BI Regulation No. 17/3/PBI/2015 (as supplemented by the circular letter No. 17/11/DKSP, collectively BI Regulation 17) became effective from 31 March 2015 for cash transactions and 1 July 2015 for non-cash transactions. Under BI Regulation 17, all transactions conducted within the territory of Indonesia must be denominated and settled only in Indonesian Rupiah.

BI Regulation 17 provides a number of exemptions to this requirement, including the following exemptions which would be most relevant for the mining industry:

  • international trade transactions (e.g. export or import of goods to or from Indonesian territory) – although the exemption will only apply to the actual trade activity and would not cover any additional activities ancillary to the trading activities, such as harbour charges, stevedoring services, temporary storage costs, etc.,
  • international financing transactions (where either the provider or recipient of financing is domiciled overseas), and
  • bank deposits denominated in foreign currency.

In addition to the exemptions listed above, non-cash transactions under agreements entered into prior to 1 July 2015 are grandfathered such that payments can be denominated and settled in foreign currency until the expiry of the current term of such agreements. However, any subsequent amendments or extensions as well as any supplemental or implementing agreements entered into after 1 July 2015 will not be grandfathered and, consequently, payments will need to be denominated and settled in Rupiah.

Importantly for the natural resources sector, BI has accepted that pricing formulas in sales contracts often refer to international benchmarks, which are published in US Dollars with a premium or discount amount applied.
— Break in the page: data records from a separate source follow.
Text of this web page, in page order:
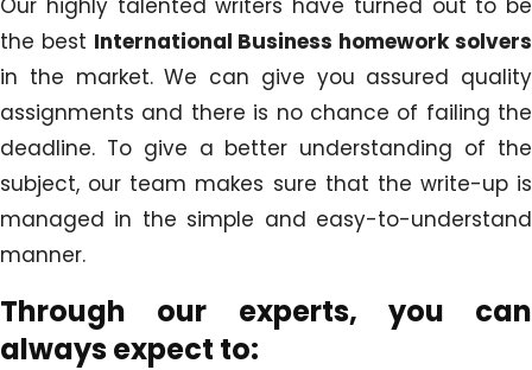
Our highly talented writers have turned out to be
the best International Business homework solvers
in the market. We can give you assured quality
assignments and there is no chance of failing the
deadline. To give a better understanding of the
subject, our team makes sure that the write-up is
managed in the simple and easy-to-understand
manner.
Through our experts, you can
always expect to:
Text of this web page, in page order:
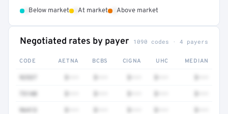
Below market At market Above market
Negotiated rates by payer 1090 codes · 4 payers
CODE AETNA BCBS CIGNA UHC MEDIAN
73140
96413
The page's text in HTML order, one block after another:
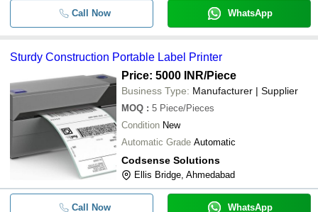
Call Now WhatsApp
Sturdy Construction Portable Label Printer
Price: 5000 INR/Piece
Business Type: Manufacturer | Supplier
MOQ : 5 Piece/Pieces
Condition New
Automatic Grade Automatic
Codsense Solutions
Ellis Bridge, Ahmedabad
Call Now WhatsApp
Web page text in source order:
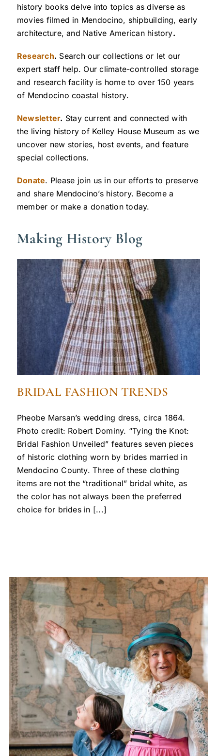
history books delve into topics as diverse as
movies filmed in Mendocino, shipbuilding, early
architecture, and Native American history.
Research. Search our collections or let our
expert staff help. Our climate-controlled storage
and research facility is home to over 150 years
of Mendocino coastal history.
Newsletter. Stay current and connected with
the living history of Kelley House Museum as we
uncover new stories, host events, and feature
special collections.
Donate. Please join us in our efforts to preserve
and share Mendocino’s history. Become a
member or make a donation today.
Making History Blog
BRIDAL FASHION TRENDS
Pheobe Marsan’s wedding dress, circa 1864.
Photo credit: Robert Dominy. “Tying the Knot:
Bridal Fashion Unveiled” features seven pieces
of historic clothing worn by brides married in
Mendocino County. Three of these clothing
items are not the “traditional” bridal white, as
the color has not always been the preferred
choice for brides in [...]
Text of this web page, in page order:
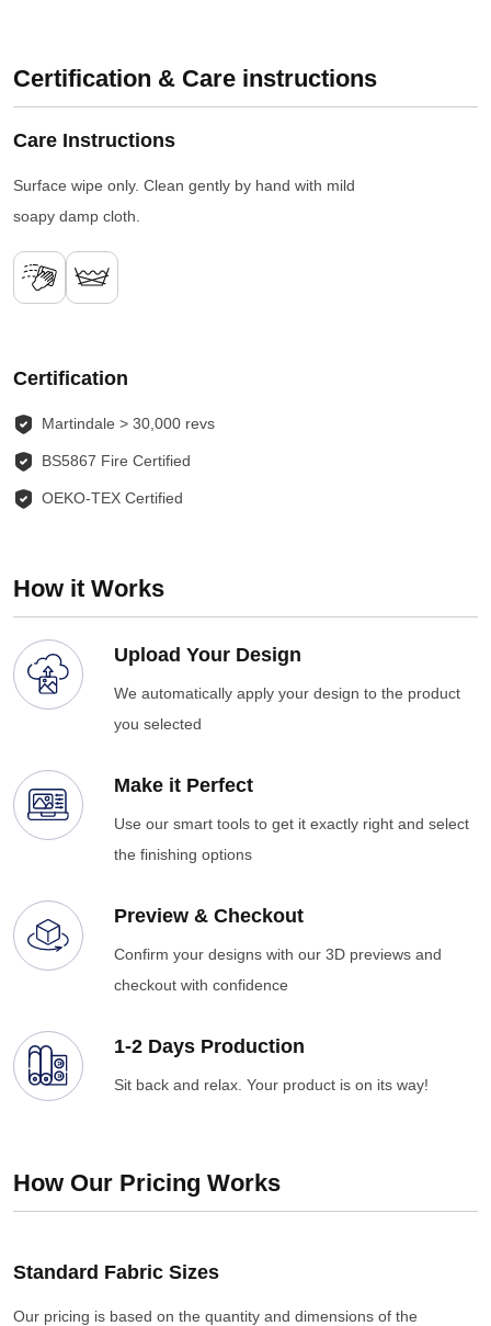
Certification & Care instructions
Care Instructions
Surface wipe only. Clean gently by hand with mild
soapy damp cloth.
Certification
Martindale > 30,000 revs
BS5867 Fire Certified
OEKO-TEX Certified
How it Works
Upload Your Design
We automatically apply your design to the product
you selected
Make it Perfect
Use our smart tools to get it exactly right and select
the finishing options
Preview & Checkout
Confirm your designs with our 3D previews and
checkout with confidence
1-2 Days Production
Sit back and relax. Your product is on its way!
How Our Pricing Works
Standard Fabric Sizes
Our pricing is based on the quantity and dimensions of the
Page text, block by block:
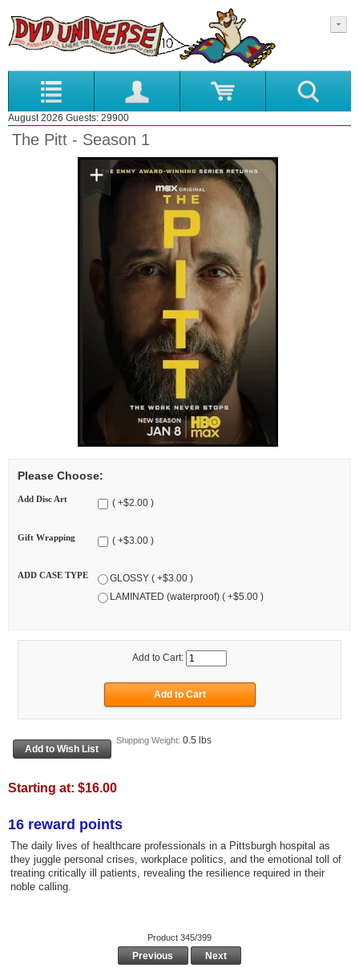
August 2026 Guests: 29900
The Pitt - Season 1
Please Choose:
Add Disc Art ( +$2.00 )
Gift Wrapping ( +$3.00 )
ADD CASE TYPE
GLOSSY ( +$3.00 )
LAMINATED (waterproof) ( +$5.00 )
Add to Cart:
Shipping Weight: 0.5 lbs
Starting at: $16.00
16 reward points
The daily lives of healthcare professionals in a Pittsburgh hospital as
they juggle personal crises, workplace politics, and the emotional toll of
treating critically ill patients, revealing the resilience required in their
noble calling.
Product 345/399
Previous Next
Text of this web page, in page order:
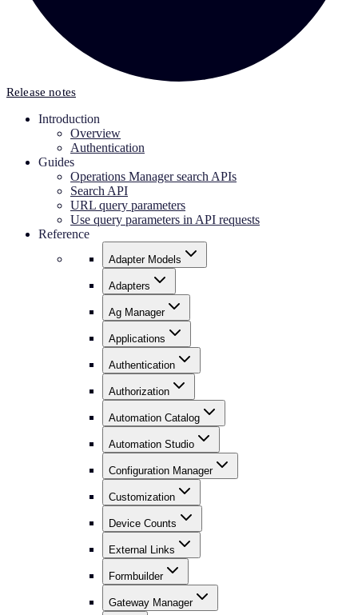
Release notes
Introduction
Overview
Authentication
Guides
Operations Manager search APIs
Search API
URL query parameters
Use query parameters in API requests
Reference
Adapter Models
Adapters
Ag Manager
Applications
Authentication
Authorization
Automation Catalog
Automation Studio
Configuration Manager
Customization
Device Counts
External Links
Formbuilder
Gateway Manager
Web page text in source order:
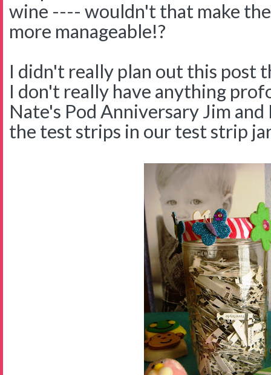
wine ---- wouldn't that make
more manageable!?
I didn't really plan out this post
I don't really have anything
Nate's Pod Anniversary Jim
the test strips in our test strip
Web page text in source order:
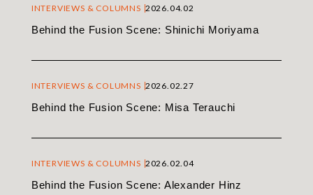
INTERVIEWS & COLUMNS 2026.04.02
Behind the Fusion Scene: Shinichi Moriyama
INTERVIEWS & COLUMNS 2026.02.27
Behind the Fusion Scene: Misa Terauchi
INTERVIEWS & COLUMNS 2026.02.04
Behind the Fusion Scene: Alexander Hinz
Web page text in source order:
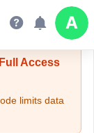
Mode
Access
limits data
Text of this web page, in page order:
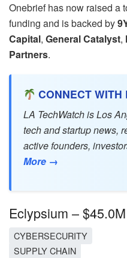
Onebrief has now raised a
funding and is backed by
Capital, General Catalyst,
Partners.
CONNECT WITH
LA TechWatch is Los
tech and startup news,
active founders,
More →
Eclypsium – $45.0M
CYBERSECURITY
SUPPLY CHAIN
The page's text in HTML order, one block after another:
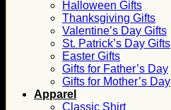
Halloween Gifts
Thanksgiving Gifts
Valentine’s Day Gifts
St. Patrick’s Day Gifts
Easter Gifts
Gifts for Father’s Day
Gifts for Mother’s Day
Apparel
Classic Shirt
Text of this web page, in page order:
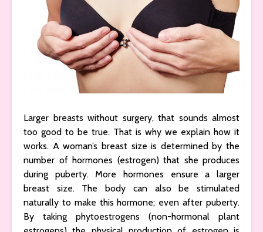
Larger breasts without surgery, that sounds almost
too good to be true. That is why we explain how it
works. A woman’s breast size is determined by the
number of hormones (estrogen) that she produces
during puberty. More hormones ensure a larger
breast size. The body can also be stimulated
naturally to make this hormone; even after puberty.
By taking phytoestrogens (non-hormonal plant
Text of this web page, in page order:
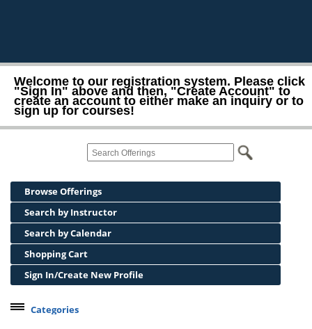
Welcome to our registration system. Please click
"Sign In" above and then, "Create Account" to
create an account to either make an inquiry or to
sign up for courses!
Browse Offerings
Search by Instructor
Search by Calendar
Shopping Cart
Sign In/Create New Profile
Categories
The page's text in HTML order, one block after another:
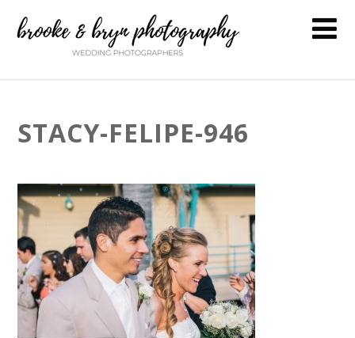
STACY-FELIPE-946

For the time being, BI is of the view that reference to the relevant benchmark price will be acceptable, provided that the premium / discount is stated in Rupiah and the settlement is required to be in Rupiah.

BI Regulation 17 does not, on its face, prohibit parties from adjusting the price stated in the contracts to reflect changes in exchange rates or allocating exchange rate risk as between the parties. Subject to further clarification from BI on this is issue, it appears therefore that parties could agree that the stated Rupiah price is determined by reference to an agreed Rupiah / US Dollar exchange rate, and that if the Rupiah / US Dollar exchange rate were to change (perhaps, by a material margin), the stated Rupiah price will be adjusted accordingly in accordance with the terms of the agreement.

The extent to which the BI Regulation 17 will be implemented and enforced remains to be seen.


Given the period of stronger headwinds in the global mining and commodity sector and in light of the importance of the mining sector to Indonesian economy – in terms of GDP, job-creation and development of the more remote regions of the country – many were hoping the new government would do more to help business get done. The previous period had seen the mining sector, and foreign investors in particular, grapple with a range of near existential challenges: extension of localisation obligations, renegotiation of Contracts of Work, complex rules on in-country processing and export of minerals, and a moratorium on grant of new trading licences. It is unfortunate that the recent changes highlighted above, generated by broader economic aims and the effect of past experiences, may create additional difficulties for the business and make it less nimble at a time when the sector would benefit from the opposite.